+++ Data for review +++
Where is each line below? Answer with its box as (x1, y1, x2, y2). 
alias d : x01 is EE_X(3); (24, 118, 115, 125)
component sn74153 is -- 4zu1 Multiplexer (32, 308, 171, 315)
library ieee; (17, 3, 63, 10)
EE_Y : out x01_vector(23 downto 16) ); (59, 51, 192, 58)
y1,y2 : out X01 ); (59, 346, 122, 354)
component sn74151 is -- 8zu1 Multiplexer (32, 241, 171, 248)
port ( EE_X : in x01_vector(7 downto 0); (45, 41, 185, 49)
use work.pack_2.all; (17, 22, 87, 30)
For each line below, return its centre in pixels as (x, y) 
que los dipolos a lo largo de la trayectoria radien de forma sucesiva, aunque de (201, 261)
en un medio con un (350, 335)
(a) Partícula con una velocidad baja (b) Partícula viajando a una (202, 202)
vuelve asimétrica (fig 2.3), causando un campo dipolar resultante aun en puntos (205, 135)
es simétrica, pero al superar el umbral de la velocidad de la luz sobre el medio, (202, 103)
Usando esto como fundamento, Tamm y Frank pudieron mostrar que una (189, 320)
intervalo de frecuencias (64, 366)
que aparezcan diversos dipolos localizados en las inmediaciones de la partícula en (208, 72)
+++
§ **Work instructions**: From the entries, work out how many lines include the word "each", answering with the number only.

§ **Reply to the exercise**: 2